Records In Memory External Bucket Linux
500,000 0.886 0.861 7.2
1,000,000 1.43 1.31 15
2,000,000 3.42 2.34 32
5,000,000 9.68 5.50 90
10,000,000 25.25 11.03 205
20,000,000 49.23 22.82 414

The results were a little surprising, after we hit 500,000 records, the external bucket sort ended up being faster than the in-memory sort. Obviously this is just a quick and dirty test on my macbook, but I would expect similar results on a more rigorous test. What is obvious though, is that for a file of any significant size, the external sorting algorithm is a performant option when in-memory sorting is impractical.

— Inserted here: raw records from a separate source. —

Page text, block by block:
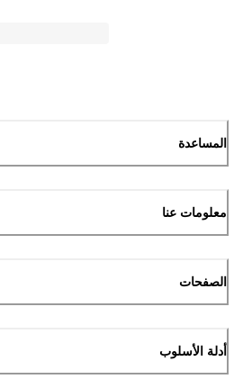
المساعدة
معلومات عنا
الصفحات
أدلة الأسلوب
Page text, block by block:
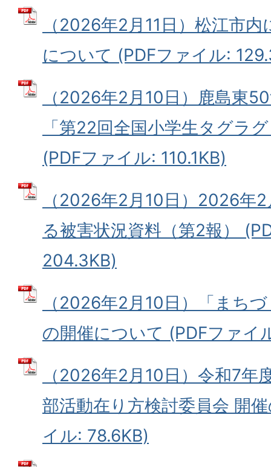
（2026年2月11日）松江市
について (PDFファイル:
（2026年2月10日）鹿島東
「第22回全国小学生タグラ
(PDFファイル: 110.1KB)
（2026年2月10日）2026年
る被害状況資料（第2報）
204.3KB)
（2026年2月10日）「まち
の開催について (PDFファイ
（2026年2月10日）令和7年
部活動在り方検討委員会 開
イル: 78.6KB)
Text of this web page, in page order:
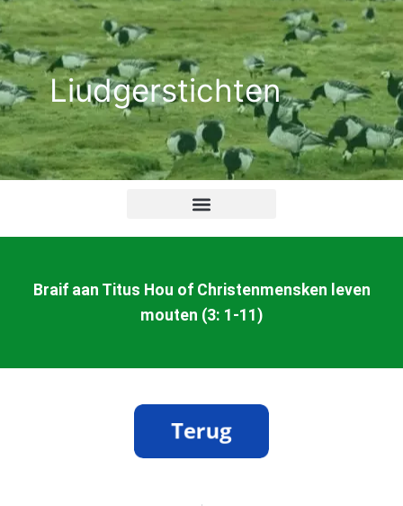
Ga
naar
de
inhoudLiudgerstichten
Braif aan Titus Hou of Christenmensken leven
mouten (3: 1-11)
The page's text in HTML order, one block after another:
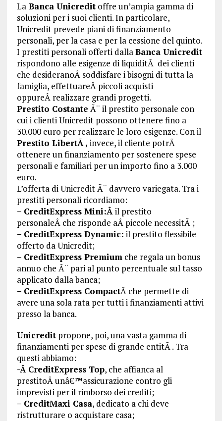
LaBanca Unicreditoffre un’ampia gamma di
soluzioni per i suoi clienti. In particolare,
Unicredit prevede piani di finanziamento
personali, per la casa e per la cessione del quinto.
I prestiti personali offerti dallaBanca Unicredit
rispondono alle esigenze di liquiditÃ dei clienti
che desideranoÂ soddisfare i bisogni di tutta la
famiglia, effettuareÂ piccoli acquisti
oppureÂ realizzare grandi progetti.
Prestito Costante Ã¨ il prestito personale con
cui i clienti Unicredit possono ottenere fino a
30.000 euro per realizzare le loro esigenze. Con il
Prestito LibertÃ , invece, il cliente potrÃ
ottenere un finanziamento per sostenere spese
personali e familiari per un importo fino a 3.000
euro.
L’offerta di Unicredit Ã¨ davvero variegata. Tra i
prestiti personali ricordiamo:
– CreditExpress Mini:Âil prestito
personaleÂ che risponde aÂ piccole necessitÃ ;
– CreditExpress Dynamic: il prestito flessibile
offerto da Unicredit;
– CreditExpress Premiumche regala un bonus
annuo che Ã¨ pari al punto percentuale sul tasso
applicato dalla banca;
– CreditExpress CompactÂ che permette di
avere una sola rata per tutti i finanziamenti attivi
presso la banca.
Unicreditpropone, poi, una vasta gamma di
finanziamenti per spese di grande entitÃ . Tra
questi abbiamo:
-Â CreditExpress Top, che affianca al
prestitoÂ unâ€™assicurazione contro gli
imprevisti per il rimborso dei crediti;
– CreditMaxi Casa, dedicato a chi deve
ristrutturare o acquistare casa;
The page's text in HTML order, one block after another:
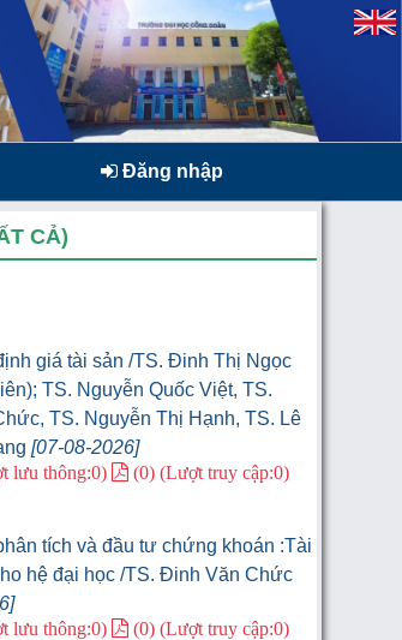
Đăng nhập
CẢ)
giá tài sản /TS. Đinh Thị Ngọc
TS. Nguyễn Quốc Việt, TS.
TS. Nguyễn Thị Hạnh, TS. Lê
[07-08-2026]
lưu thông:0) (0) (Lượt truy cập:0)
tích và đầu tư chứng khoán :Tài
hệ đại học /TS. Đinh Văn Chức
lưu thông:0) (0) (Lượt truy cập:0)
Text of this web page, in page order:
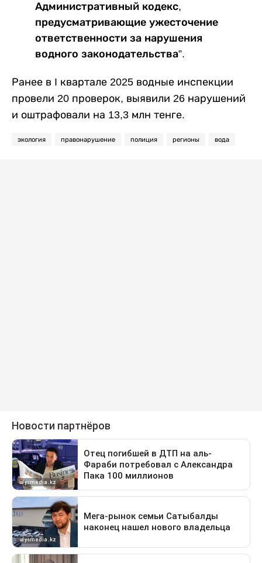
Административный кодекс,
предусматривающие ужесточение
ответственности за нарушения
водного законодательства”.
Ранее в I квартале 2025 водные инспекции
провели 20 проверок, выявили 26 нарушений
и оштрафовали на 13,3 млн тенге.
экология правонарушение полиция регионы вода
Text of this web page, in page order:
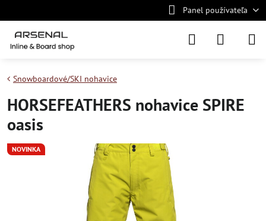
Panel používateľa
NOVINKA
Snowboardové/SKI nohavice
HORSEFEATHERS nohavice SPIRE
oasis
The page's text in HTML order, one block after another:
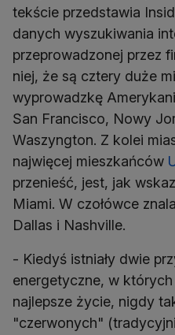
tekście przedstawia
danych wyszukiwania
przeprowadzonej przez
niej, że są cztery duże
wyprowadzkę
San Francisco, Nowy
Waszyngton. Z kolei
najwięcej mieszkańców
przenieść, jest, jak
Miami. W czołówce
Dallas i Nashville.
- Kiedyś istniały dwie
energetyczne, w których
najlepsze życie, nigdy
"czerwonych"
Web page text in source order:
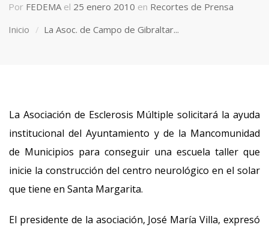
Por FEDEMA el 25 enero 2010 en Recortes de Prensa
Inicio
La Asoc. de Campo de Gibraltar...
La Asociación de Esclerosis Múltiple solicitará la ayuda
institucional del Ayuntamiento y de la Mancomunidad
de Municipios para conseguir una escuela taller que
inicie la construcción del centro neurológico en el solar
que tiene en Santa Margarita.
El presidente de la asociación, José María Villa, expresó
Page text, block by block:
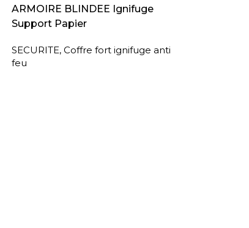
LIRE LA SUITE
ARMOIRE BLINDEE Ignifuge
Support Papier
SECURITE, Coffre fort ignifuge anti
feu
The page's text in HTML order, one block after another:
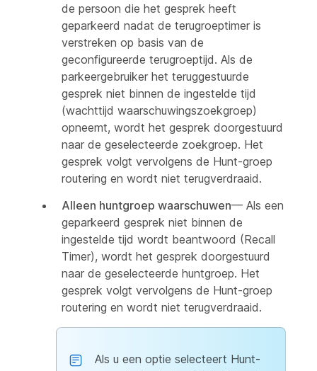
de persoon die het gesprek heeft
geparkeerd nadat de terugroeptimer is
verstreken op basis van de
geconfigureerde terugroeptijd. Als de
parkeergebruiker het teruggestuurde
gesprek niet binnen de ingestelde tijd
(wachttijd waarschuwingszoekgroep)
opneemt, wordt het gesprek doorgestuurd
naar de geselecteerde zoekgroep. Het
gesprek volgt vervolgens de Hunt-groep
routering en wordt niet terugverdraaid.
Alleen huntgroep waarschuwen— Als een
geparkeerd gesprek niet binnen de
ingestelde tijd wordt beantwoord (Recall
Timer), wordt het gesprek doorgestuurd
naar de geselecteerde huntgroep. Het
gesprek volgt vervolgens de Hunt-groep
routering en wordt niet terugverdraaid.
Als u een optie selecteert Hunt-
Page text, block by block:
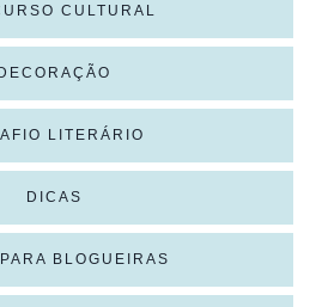
CULTURAL
DECORAÇÃO
LITERÁRIO
DICAS
BLOGUEIRAS
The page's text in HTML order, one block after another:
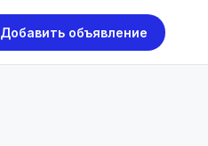
Добавить объявление
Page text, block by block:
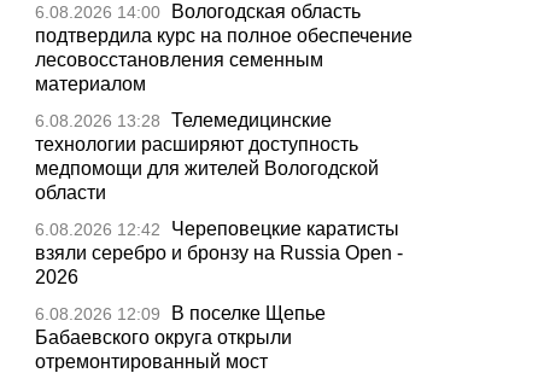
6.08.2026 14:00
Вологодская область
подтвердила курс на полное обеспечение
лесовосстановления семенным
материалом
6.08.2026 13:28
Телемедицинские
технологии расширяют доступность
медпомощи для жителей Вологодской
области
6.08.2026 12:42
Череповецкие каратисты
взяли серебро и бронзу на Russia Open -
2026
6.08.2026 12:09
В поселке Щепье
Бабаевского округа открыли
отремонтированный мост
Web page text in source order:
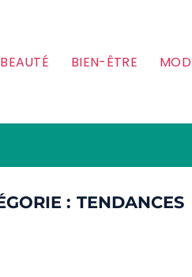
BEAUTÉ BIEN-ÊTRE
TENDANCES
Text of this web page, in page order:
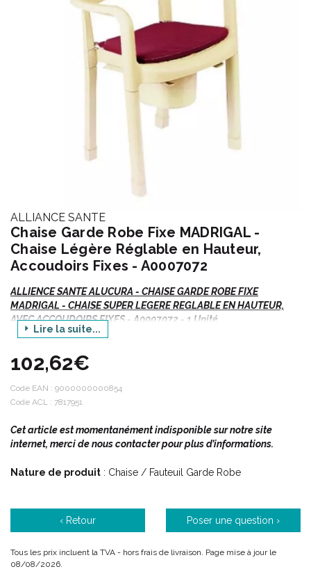
ALLIANCE SANTE
Chaise Garde Robe Fixe MADRIGAL -
Chaise Légère Réglable en Hauteur,
Accoudoirs Fixes - A0007072
ALLIENCE SANTE ALUCURA - CHAISE GARDE ROBE FIXE
MADRIGAL - CHAISE SUPER LEGERE REGLABLE EN HAUTEUR,
AVEC ACCOUDOIRS FIXES - A0007072 - 1 Unité
Vte/R/D
Description :
Finition polypropylène chargé : beige.
Livré complet avec seau et coussin de renfort antiglisse.
>> voir le protège seau jetable à usage unique.
Hauteur : 82 à 86 cm.
Longueur extérieure : 41 cm.
Lire la suite...
102,62€
Code EAN : 9000000000854
Code ACL : 7817951
Cet article est momentanément indisponible sur notre site
internet, merci de nous contacter pour plus d’informations.
Nature de produit : Chaise / Fauteuil Garde Robe
‹ Retour Poser une question ›
Tous les prix incluent la TVA - hors frais de livraison. Page mise à jour le
08/08/2026.
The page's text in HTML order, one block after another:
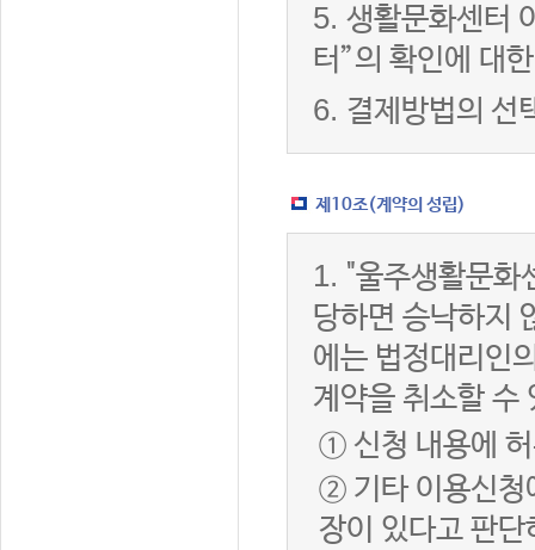
5. 생활문화센터
터”의 확인에 대
6. 결제방법의 선
제10조(계약의 성립)
1. "울주생활문화
당하면 승낙하지
에는 법정대리인
계약을 취소할 수
① 신청 내용에
② 기타 이용신청
장이 있다고 판단

The limiting factor in an external sort like this is likely to be IO performance. Each record is written to and read from a temporary file as part of the process, so the amount of IO required grows linearly as our files get bigger and is likely to take a significant amount of the runtime required.

More importantly, with 20,000,000 records the Java process required over 3.6GB to sort the file in memory. The hashes we actually use are 64 characters long, so this could almost double in real-world use. The external sort required under 600MB. For a process that we run within AWS Batch (which has a hard memory limit), that is a huge advance in our ability to process large files reliably.